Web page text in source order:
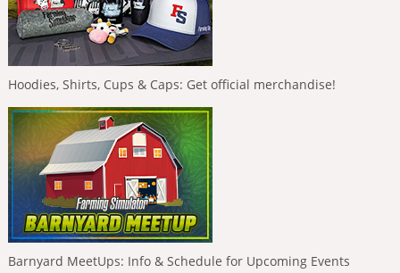
Hoodies, Shirts, Cups & Caps: Get official merchandise!
Barnyard MeetUps: Info & Schedule for Upcoming Events
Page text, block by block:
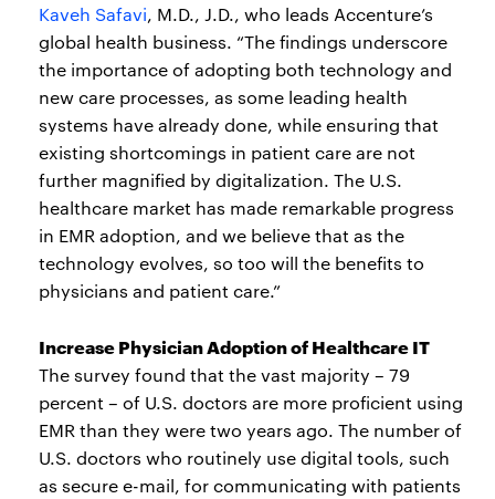
Kaveh Safavi, M.D., J.D., who leads Accenture’s
global health business. “The findings underscore
the importance of adopting both technology and
new care processes, as some leading health
systems have already done, while ensuring that
existing shortcomings in patient care are not
further magnified by digitalization. The U.S.
healthcare market has made remarkable progress
in EMR adoption, and we believe that as the
technology evolves, so too will the benefits to
physicians and patient care.”
Increase Physician Adoption of Healthcare IT
The survey found that the vast majority – 79
percent – of U.S. doctors are more proficient using
EMR than they were two years ago. The number of
U.S. doctors who routinely use digital tools, such
as secure e-mail, for communicating with patients
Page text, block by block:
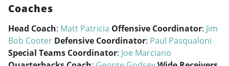
Coaches
Head Coach: Matt Patricia Offensive Coordinator: Jim
Bob Cooter Defensive Coordinator: Paul Pasqualoni
Special Teams Coordinator: Joe Marciano
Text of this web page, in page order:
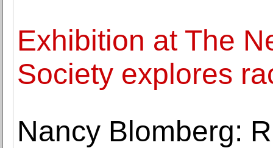
Exhibition at The
Society explores
Nancy Blomberg:
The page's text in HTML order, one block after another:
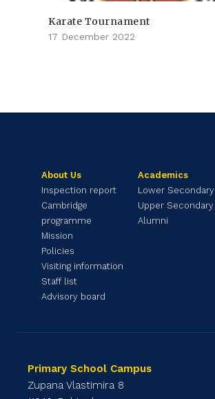
Karate Tournament
17 December 2022
About Us
Inspection report
Cambridge
programme
Mission
Policies
Visiting information
Staff list
Advisory board
Academics
Lower Secondary
Upper Secondary
Alumni
Primary School Campus
Zupana Vlastimira 8
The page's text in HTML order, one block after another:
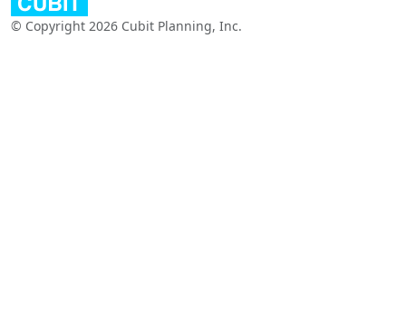
© Copyright 2026 Cubit Planning, Inc.
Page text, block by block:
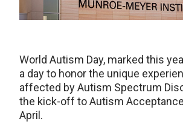
World Autism Day, marked this
a day to honor the unique
affected by Autism Spectrum
the kick-off to Autism
April.
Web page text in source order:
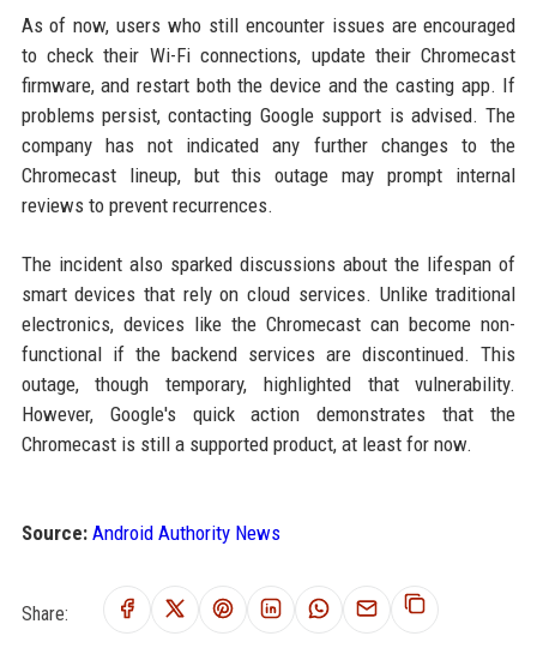
As of now, users who still encounter issues are encouraged
to check their Wi-Fi connections, update their Chromecast
firmware, and restart both the device and the casting app. If
problems persist, contacting Google support is advised. The
company has not indicated any further changes to the
Chromecast lineup, but this outage may prompt internal
reviews to prevent recurrences.
The incident also sparked discussions about the lifespan of
smart devices that rely on cloud services. Unlike traditional
electronics, devices like the Chromecast can become non-
functional if the backend services are discontinued. This
outage, though temporary, highlighted that vulnerability.
However, Google's quick action demonstrates that the
Chromecast is still a supported product, at least for now.
Source: Android Authority News
Share:
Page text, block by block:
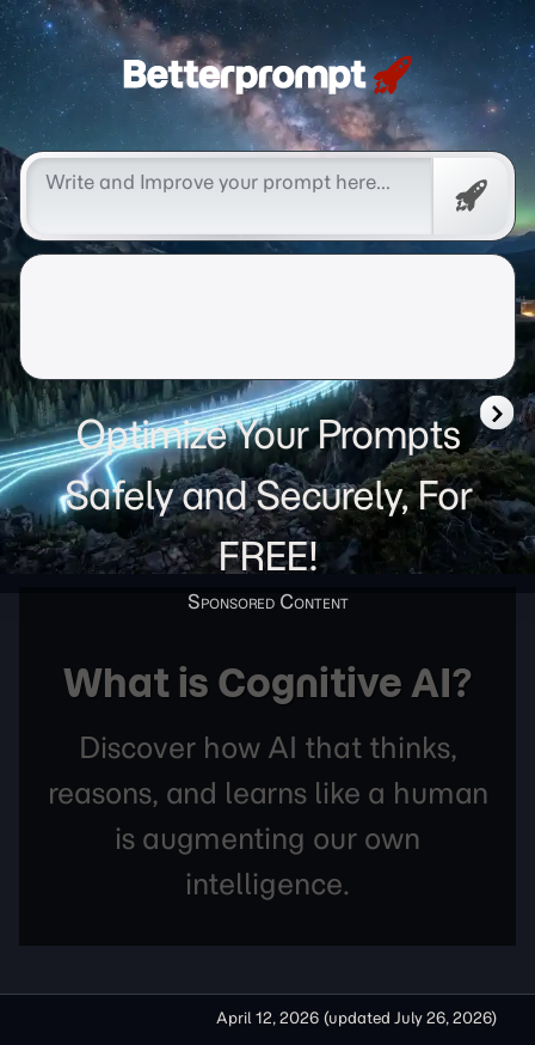
Betterprompt 🚀️®
Free
Optimize Your Prompts
Safely and Securely, For
FREE!
What is Cognitive AI?
Discover how AI that thinks,
reasons, and learns like a human
is augmenting our own
intelligence.
April 12, 2026 (updated July 26, 2026)
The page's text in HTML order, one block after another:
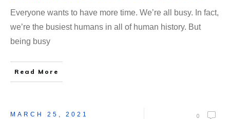
Everyone wants to have more time. We’re all busy. In fact,
we’re the busiest humans in all of human history. But
being busy
Read More
MARCH 25, 2021 0
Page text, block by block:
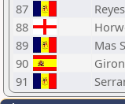
87
88
89
Mas
90
91
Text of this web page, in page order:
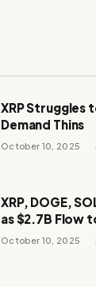
XRP Struggles
Demand Thins
October 10, 2025
XRP, DOGE,
as $2.7B Flow
Week
October 10, 2025
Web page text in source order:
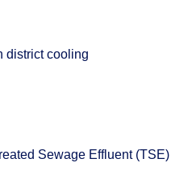
district cooling
Sewage Effluent (TSE)
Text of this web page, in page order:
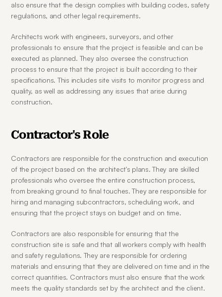
also ensure that the design complies with building codes, safety
regulations, and other legal requirements.
Architects work with engineers, surveyors, and other
professionals to ensure that the project is feasible and can be
executed as planned. They also oversee the construction
process to ensure that the project is built according to their
specifications. This includes site visits to monitor progress and
quality, as well as addressing any issues that arise during
construction.
Contractor's Role
Contractors are responsible for the construction and execution
of the project based on the architect's plans. They are skilled
professionals who oversee the entire construction process,
from breaking ground to final touches. They are responsible for
hiring and managing subcontractors, scheduling work, and
ensuring that the project stays on budget and on time.
Contractors are also responsible for ensuring that the
construction site is safe and that all workers comply with health
and safety regulations. They are responsible for ordering
materials and ensuring that they are delivered on time and in the
correct quantities. Contractors must also ensure that the work
meets the quality standards set by the architect and the client.
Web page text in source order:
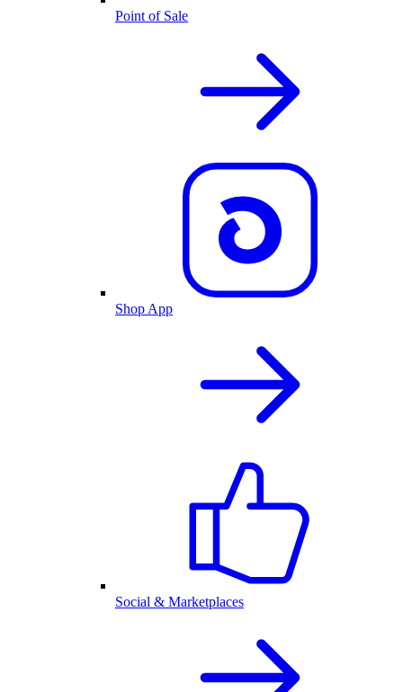
Point of Sale
Shop App
Social & Marketplaces
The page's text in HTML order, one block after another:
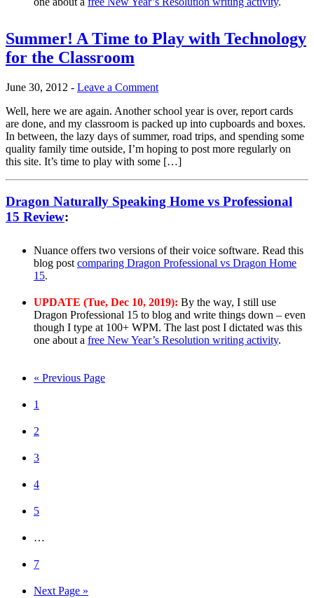
Summer! A Time to Play with Technology
for the Classroom
June 30, 2012 - Leave a Comment
Well, here we are again. Another school year is over, report cards
are done, and my classroom is packed up into cupboards and boxes.
In between, the lazy days of summer, road trips, and spending some
quality family time outside, I’m hoping to post more regularly on
this site. It’s time to play with some […]
Dragon Naturally Speaking Home vs Professional
15 Review:
Nuance offers two versions of their voice software. Read this
blog post comparing Dragon Professional vs Dragon Home
15.
UPDATE (Tue, Dec 10, 2019): By the way, I still use
Dragon Professional 15 to blog and write things down – even
though I type at 100+ WPM. The last post I dictated was this
one about a free New Year’s Resolution writing activity.
« Previous Page
1
2
3
4
5
…
7
Next Page »
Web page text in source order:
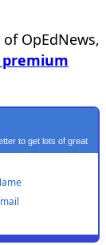
OpEdNews,
premium
to get lots of great
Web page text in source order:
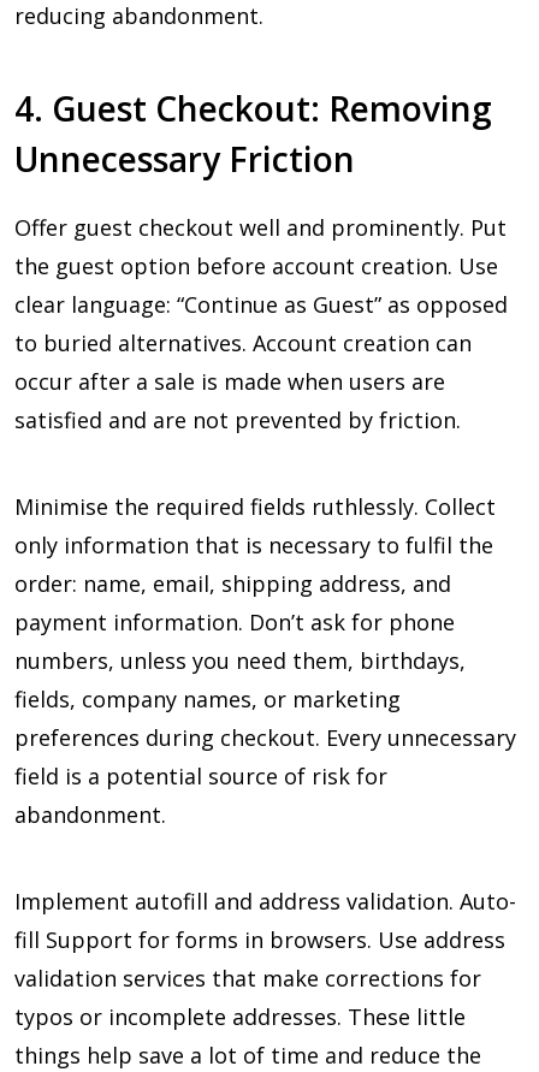
reducing abandonment.
4. Guest Checkout: Removing
Unnecessary Friction
Offer guest checkout well and prominently. Put
the guest option before account creation. Use
clear language: “Continue as Guest” as opposed
to buried alternatives. Account creation can
occur after a sale is made when users are
satisfied and are not prevented by friction.
Minimise the required fields ruthlessly. Collect
only information that is necessary to fulfil the
order: name, email, shipping address, and
payment information. Don’t ask for phone
numbers, unless you need them, birthdays,
fields, company names, or marketing
preferences during checkout. Every unnecessary
field is a potential source of risk for
abandonment.
Implement autofill and address validation. Auto-
fill Support for forms in browsers. Use address
validation services that make corrections for
typos or incomplete addresses. These little
things help save a lot of time and reduce the
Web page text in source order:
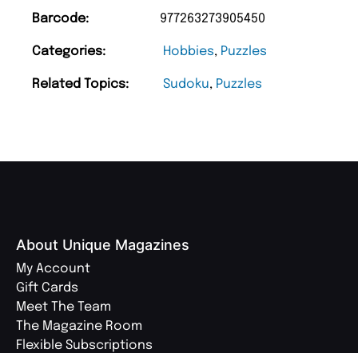
Barcode: 977263273905450
Categories: Hobbies, Puzzles
Related Topics: Sudoku, Puzzles
About Unique Magazines
My Account
Gift Cards
Meet The Team
The Magazine Room
Flexible Subscriptions
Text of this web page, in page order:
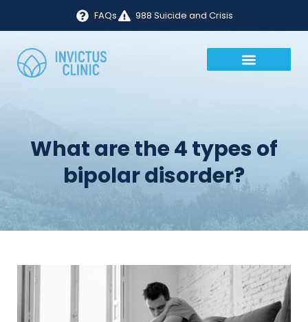
FAQs 988 Suicide and Crisis
What are the 4 types of
bipolar disorder?
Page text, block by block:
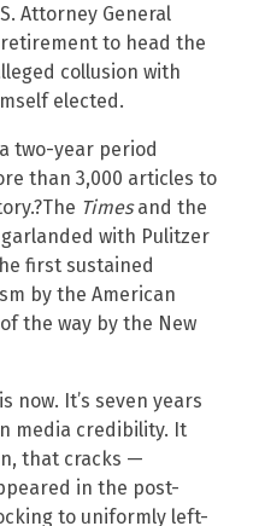
Attorney General
to head the
collusion with
elected.
two-year period
than 3,000 articles to
Timesand the
with Pulitzer
first sustained
by the American
the way by the New
now. It’s seven years
media credibility. It
that cracks —
in the post-
to uniformly left-
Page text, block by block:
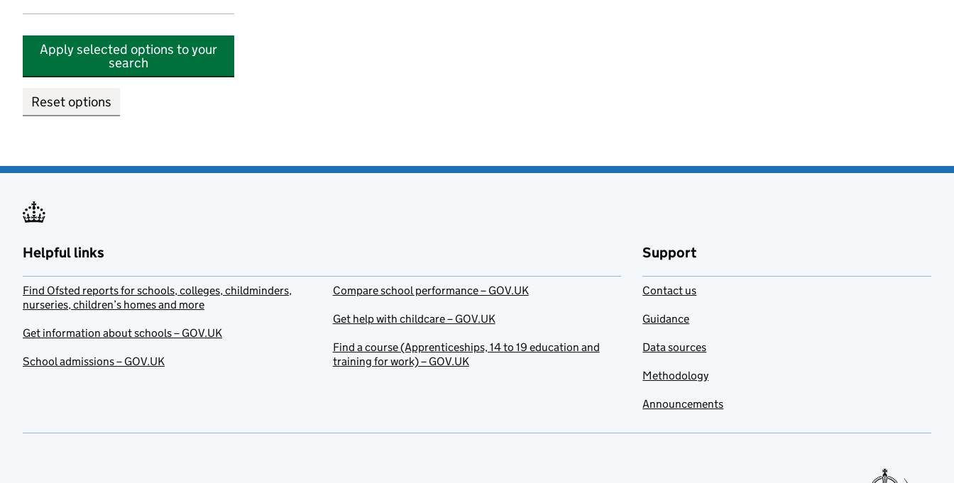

○ ○ ○ ○

Once you reach the line with "of the project" in the data above, copy it and every line after it exactly, up to and including the line with "construction site is".

of the project based on the architect's plans. They are skilled
professionals who oversee the entire construction process,
from breaking ground to final touches. They are responsible for
hiring and managing subcontractors, scheduling work, and
ensuring that the project stays on budget and on time.
Contractors are also responsible for ensuring that the
construction site is safe and that all workers comply with health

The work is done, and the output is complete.